Reading through the lines below, count those that include the string "just"; the answer is that number and nothing else.
══ AVAILABLE DATA
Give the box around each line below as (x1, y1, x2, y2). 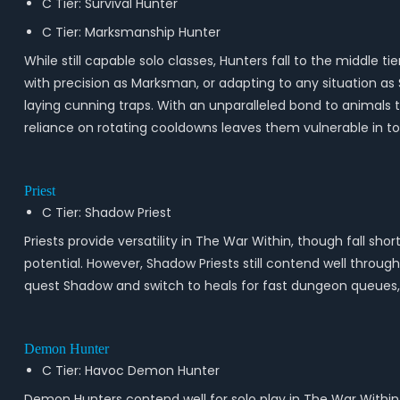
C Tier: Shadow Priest (41, 204, 171, 221)
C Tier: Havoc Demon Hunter (41, 362, 220, 379)
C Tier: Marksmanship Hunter (41, 23, 221, 41)
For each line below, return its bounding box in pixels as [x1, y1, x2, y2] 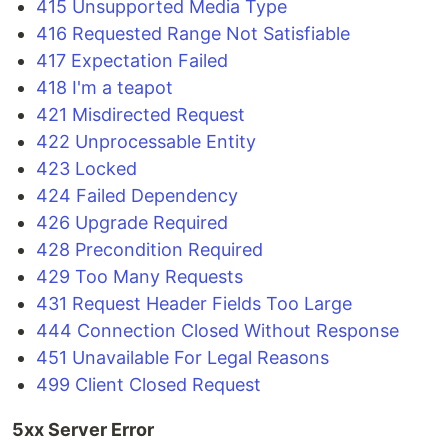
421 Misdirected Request [36, 104, 245, 125]
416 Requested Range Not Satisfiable [36, 23, 350, 44]
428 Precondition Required [36, 239, 263, 260]
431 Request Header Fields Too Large [36, 293, 352, 314]
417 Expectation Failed [36, 50, 228, 71]
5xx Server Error [12, 419, 154, 440]
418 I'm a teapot [36, 77, 173, 98]
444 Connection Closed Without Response [36, 320, 399, 341]
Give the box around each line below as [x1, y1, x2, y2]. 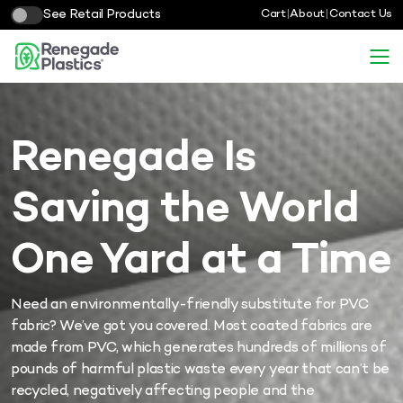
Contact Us [328, 6, 392, 22]
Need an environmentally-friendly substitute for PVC [11, 295, 369, 316]
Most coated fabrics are [213, 317, 372, 337]
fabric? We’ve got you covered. [11, 317, 210, 337]
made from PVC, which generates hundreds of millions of [11, 338, 387, 359]
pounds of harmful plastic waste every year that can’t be [11, 360, 390, 381]
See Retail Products [43, 6, 161, 23]
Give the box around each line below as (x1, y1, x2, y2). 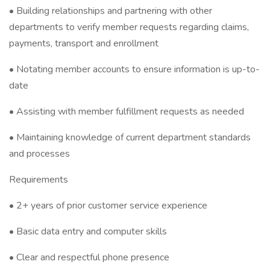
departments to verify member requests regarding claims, (9, 20, 249, 34)
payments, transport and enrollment (9, 37, 159, 50)
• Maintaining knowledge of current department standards (9, 131, 251, 144)
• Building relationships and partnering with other (9, 4, 212, 17)
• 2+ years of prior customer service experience (9, 199, 207, 212)
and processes (9, 147, 70, 160)
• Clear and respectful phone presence (9, 251, 169, 264)
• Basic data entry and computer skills (9, 225, 167, 238)
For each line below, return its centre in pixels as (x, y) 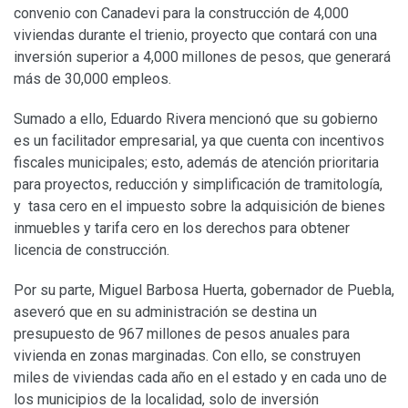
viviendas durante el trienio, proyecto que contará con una (195, 35)
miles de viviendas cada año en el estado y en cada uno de (200, 377)
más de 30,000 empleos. (92, 78)
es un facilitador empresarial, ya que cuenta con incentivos (199, 140)
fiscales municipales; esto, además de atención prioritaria (196, 162)
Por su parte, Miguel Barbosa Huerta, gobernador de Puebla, (204, 290)
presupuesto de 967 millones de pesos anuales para (182, 333)
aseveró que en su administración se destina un (165, 311)
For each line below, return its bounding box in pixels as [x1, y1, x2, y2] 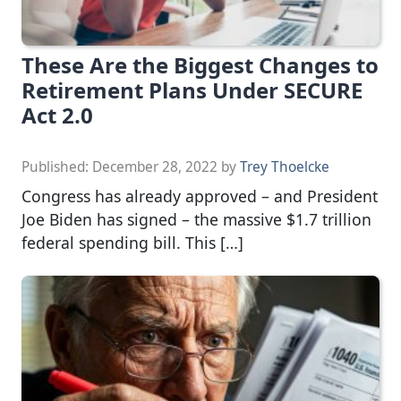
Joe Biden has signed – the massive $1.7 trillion [21, 209, 371, 231]
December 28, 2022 [92, 158, 218, 177]
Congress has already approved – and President [21, 185, 378, 208]
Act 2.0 [21, 100, 93, 131]
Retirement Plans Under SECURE [21, 75, 363, 106]
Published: [21, 158, 92, 177]
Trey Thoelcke [240, 158, 329, 177]
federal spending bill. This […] [21, 232, 243, 254]
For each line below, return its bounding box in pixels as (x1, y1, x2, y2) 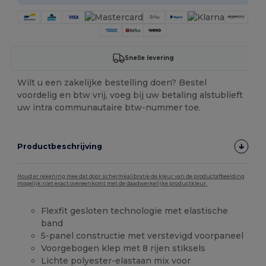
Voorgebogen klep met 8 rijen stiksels (41, 242, 206, 254)
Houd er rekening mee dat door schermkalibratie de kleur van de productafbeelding (17, 173, 245, 179)
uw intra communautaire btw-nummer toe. (17, 102, 201, 113)
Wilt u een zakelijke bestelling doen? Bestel (17, 77, 207, 88)
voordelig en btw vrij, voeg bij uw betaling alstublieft (17, 89, 243, 100)
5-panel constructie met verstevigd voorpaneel (41, 230, 244, 241)
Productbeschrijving (17, 141, 103, 151)
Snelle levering (125, 54, 175, 62)
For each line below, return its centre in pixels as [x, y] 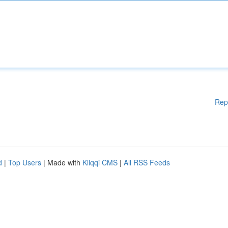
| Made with [62, 162]
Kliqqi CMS [100, 162]
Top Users [25, 162]
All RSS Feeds [147, 162]
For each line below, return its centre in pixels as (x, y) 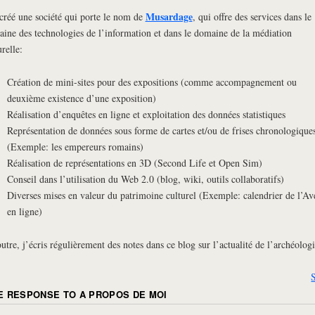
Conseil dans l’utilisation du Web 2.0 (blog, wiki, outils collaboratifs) (145, 179)
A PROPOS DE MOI (123, 295)
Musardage (169, 16)
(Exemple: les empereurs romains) (75, 146)
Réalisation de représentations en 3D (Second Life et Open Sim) (134, 162)
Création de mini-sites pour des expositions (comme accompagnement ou (152, 82)
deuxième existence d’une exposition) (81, 98)
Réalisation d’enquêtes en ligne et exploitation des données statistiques (146, 114)
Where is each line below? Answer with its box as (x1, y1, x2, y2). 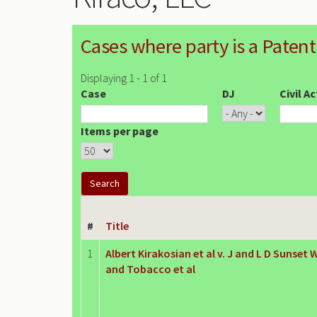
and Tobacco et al (105, 261, 195, 276)
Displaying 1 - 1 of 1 (81, 70, 167, 85)
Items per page (81, 123, 158, 138)
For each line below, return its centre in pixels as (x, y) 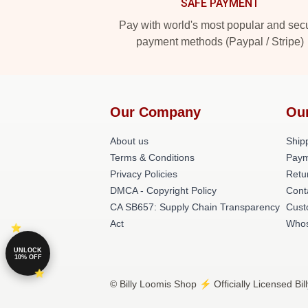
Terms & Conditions (152, 157)
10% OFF (28, 257)
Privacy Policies (144, 174)
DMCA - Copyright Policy (163, 190)
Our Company (155, 112)
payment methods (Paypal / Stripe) (220, 42)
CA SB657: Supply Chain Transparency (195, 207)
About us (129, 141)
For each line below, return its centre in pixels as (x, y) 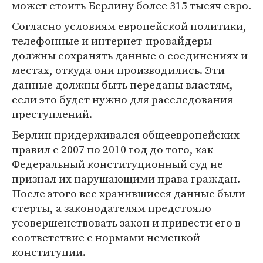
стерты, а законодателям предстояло (112, 208)
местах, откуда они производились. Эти (118, 70)
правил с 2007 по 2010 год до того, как (112, 149)
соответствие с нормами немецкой (106, 237)
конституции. (49, 252)
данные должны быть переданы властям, (122, 85)
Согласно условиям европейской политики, (129, 26)
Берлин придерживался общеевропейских (126, 134)
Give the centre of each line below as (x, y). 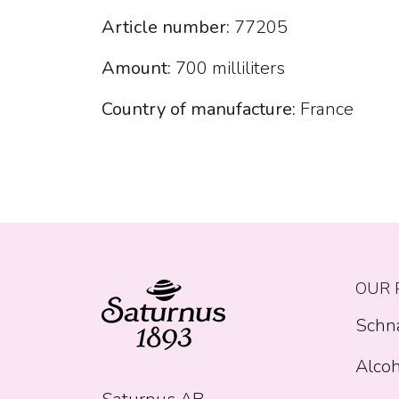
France (325, 110)
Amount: (136, 69)
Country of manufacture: (199, 110)
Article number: (166, 28)
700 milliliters (228, 69)
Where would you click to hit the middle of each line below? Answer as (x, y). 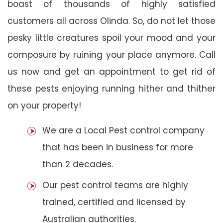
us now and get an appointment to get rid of (111, 71)
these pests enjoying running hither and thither (111, 88)
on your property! (44, 105)
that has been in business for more (118, 147)
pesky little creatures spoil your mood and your (111, 38)
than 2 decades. (78, 164)
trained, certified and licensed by (114, 202)
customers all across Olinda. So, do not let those (111, 21)
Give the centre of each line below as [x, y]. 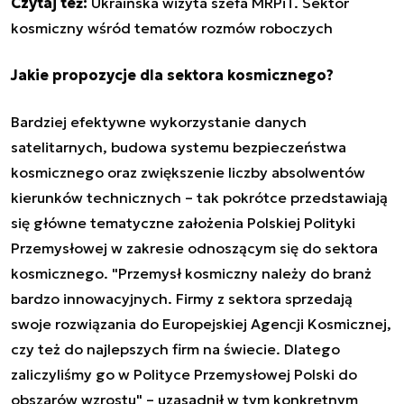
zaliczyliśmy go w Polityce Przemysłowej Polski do [184, 375]
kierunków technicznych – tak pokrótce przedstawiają [199, 198]
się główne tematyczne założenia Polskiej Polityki [183, 223]
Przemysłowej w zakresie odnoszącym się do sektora [194, 248]
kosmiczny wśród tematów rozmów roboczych [172, 28]
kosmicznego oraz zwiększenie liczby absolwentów [188, 173]
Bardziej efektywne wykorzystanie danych [159, 122]
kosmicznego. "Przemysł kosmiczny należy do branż [191, 274]
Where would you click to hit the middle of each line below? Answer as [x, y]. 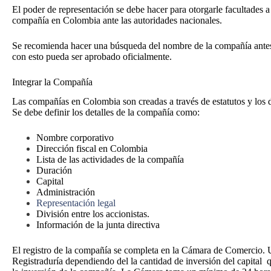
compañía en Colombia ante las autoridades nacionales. [117, 20]
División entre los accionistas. [93, 214]
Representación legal [76, 203]
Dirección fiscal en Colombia [92, 149]
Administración [66, 192]
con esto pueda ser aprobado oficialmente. [94, 56]
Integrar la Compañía [55, 82]
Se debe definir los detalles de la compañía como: [106, 113]
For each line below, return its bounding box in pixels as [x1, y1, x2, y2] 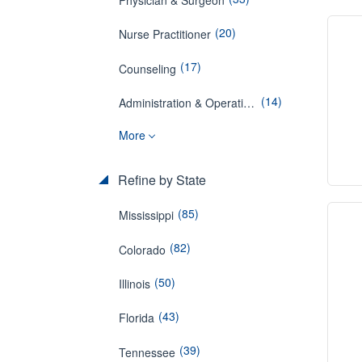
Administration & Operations [243, 94, 255, 111]
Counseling [119, 60, 176, 77]
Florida [119, 309, 154, 326]
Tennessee [119, 343, 175, 360]
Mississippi [119, 207, 174, 224]
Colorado [119, 241, 166, 258]
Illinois [119, 275, 150, 292]
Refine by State [115, 170, 206, 189]
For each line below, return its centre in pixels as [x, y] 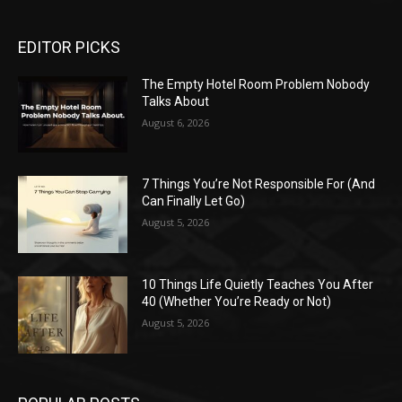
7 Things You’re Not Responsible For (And [259, 184]
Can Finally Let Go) [194, 201]
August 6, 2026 [176, 122]
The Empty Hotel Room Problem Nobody [256, 84]
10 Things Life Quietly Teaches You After [258, 285]
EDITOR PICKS [69, 47]
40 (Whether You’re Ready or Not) [237, 302]
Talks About [176, 101]
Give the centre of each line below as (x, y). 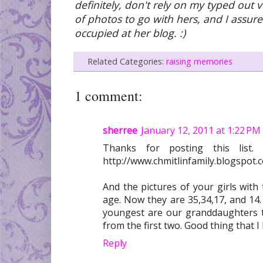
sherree (120, 130)
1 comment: (109, 95)
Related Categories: (127, 61)
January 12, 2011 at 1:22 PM (201, 130)
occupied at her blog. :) (130, 33)
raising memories (200, 61)
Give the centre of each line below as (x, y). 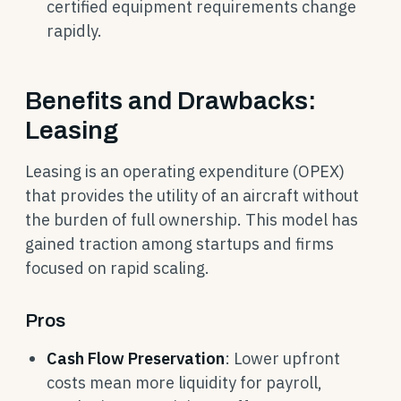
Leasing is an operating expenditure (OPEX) (185, 171)
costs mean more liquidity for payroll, (184, 383)
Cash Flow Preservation (136, 358)
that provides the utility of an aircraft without (192, 196)
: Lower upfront (282, 358)
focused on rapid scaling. (117, 268)
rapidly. (74, 31)
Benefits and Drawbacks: (171, 101)
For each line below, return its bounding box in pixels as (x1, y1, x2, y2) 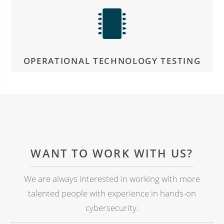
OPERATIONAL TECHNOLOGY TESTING (23, 54, 201, 66)
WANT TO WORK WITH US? (30, 145, 193, 161)
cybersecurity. (85, 202, 138, 214)
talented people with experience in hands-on (28, 187, 196, 199)
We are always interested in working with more (24, 173, 200, 185)
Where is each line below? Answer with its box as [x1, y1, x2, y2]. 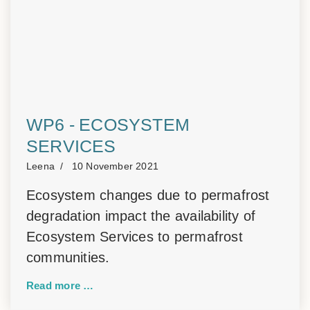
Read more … [26, 280, 94, 291]
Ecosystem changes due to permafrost [26, 188, 270, 203]
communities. [26, 250, 110, 265]
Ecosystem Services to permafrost [26, 229, 243, 244]
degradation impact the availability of [26, 208, 256, 224]
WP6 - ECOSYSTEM [26, 115, 190, 134]
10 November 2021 [71, 161, 159, 172]
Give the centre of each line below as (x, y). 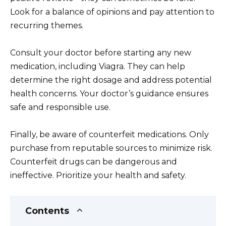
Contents (47, 211)
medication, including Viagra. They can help (98, 66)
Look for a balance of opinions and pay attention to (112, 12)
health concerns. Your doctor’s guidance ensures (109, 93)
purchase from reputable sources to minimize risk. (111, 148)
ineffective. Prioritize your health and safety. (98, 176)
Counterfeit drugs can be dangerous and (94, 162)
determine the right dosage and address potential (111, 80)
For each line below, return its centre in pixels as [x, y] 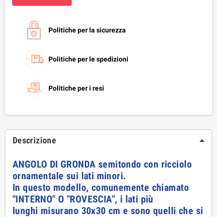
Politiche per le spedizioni [88, 59]
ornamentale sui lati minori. [70, 176]
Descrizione [34, 140]
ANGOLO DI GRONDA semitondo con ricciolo [102, 164]
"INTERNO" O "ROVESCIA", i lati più [83, 199]
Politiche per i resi [76, 88]
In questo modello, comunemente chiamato [101, 188]
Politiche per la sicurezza [87, 30]
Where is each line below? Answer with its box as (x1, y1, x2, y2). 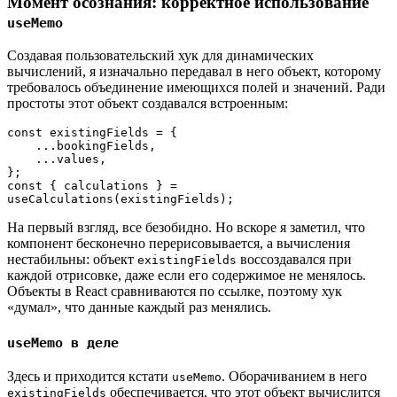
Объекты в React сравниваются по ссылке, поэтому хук (7, 284, 342, 300)
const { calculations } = (7, 179, 177, 193)
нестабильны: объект (7, 252, 137, 268)
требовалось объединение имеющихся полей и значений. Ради (7, 80, 385, 96)
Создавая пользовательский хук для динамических (7, 48, 314, 64)
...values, (35, 152, 106, 167)
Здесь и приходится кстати (7, 368, 172, 384)
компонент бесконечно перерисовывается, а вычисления (7, 236, 350, 252)
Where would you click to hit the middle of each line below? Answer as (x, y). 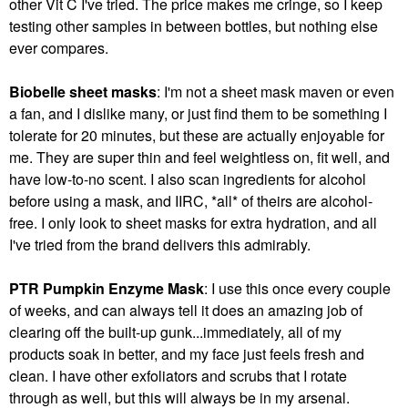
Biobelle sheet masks (83, 92)
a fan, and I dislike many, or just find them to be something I (198, 114)
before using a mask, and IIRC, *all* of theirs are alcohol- (191, 201)
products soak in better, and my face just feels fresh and (187, 354)
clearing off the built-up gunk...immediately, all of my (175, 332)
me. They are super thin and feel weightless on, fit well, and (199, 158)
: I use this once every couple (297, 289)
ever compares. (59, 48)
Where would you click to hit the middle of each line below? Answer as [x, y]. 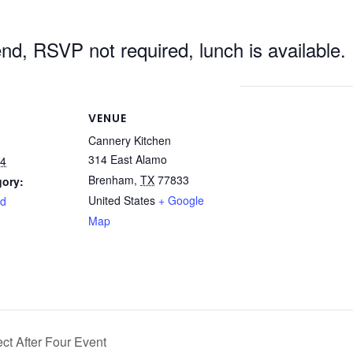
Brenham [111, 180]
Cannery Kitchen [130, 140]
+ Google [181, 200]
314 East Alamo [128, 159]
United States [122, 200]
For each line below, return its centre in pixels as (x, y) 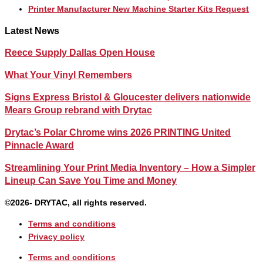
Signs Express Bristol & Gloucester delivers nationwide (128, 97)
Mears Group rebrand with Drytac (78, 110)
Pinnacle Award (39, 145)
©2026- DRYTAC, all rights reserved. (76, 203)
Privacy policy (56, 237)
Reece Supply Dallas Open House (80, 52)
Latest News (32, 31)
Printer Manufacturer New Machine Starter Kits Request (139, 9)
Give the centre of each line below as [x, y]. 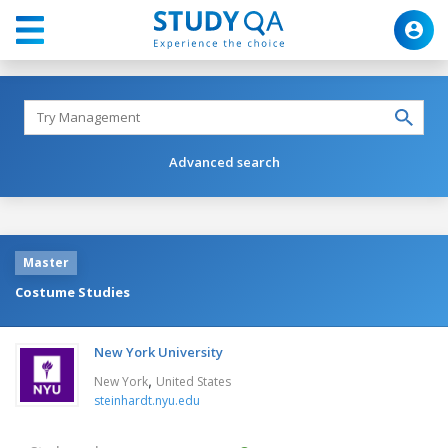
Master [46, 262]
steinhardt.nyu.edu [147, 400]
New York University [158, 351]
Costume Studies [72, 291]
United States [193, 381]
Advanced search [224, 161]
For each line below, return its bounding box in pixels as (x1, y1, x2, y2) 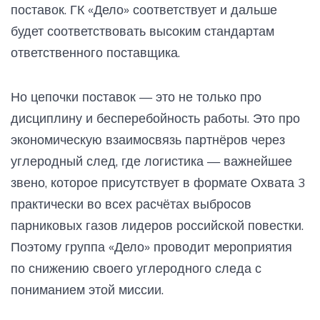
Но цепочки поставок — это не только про (11, 88, 261, 105)
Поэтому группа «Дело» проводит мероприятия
════
### SOLUTION FOR THIS EXERCISE
2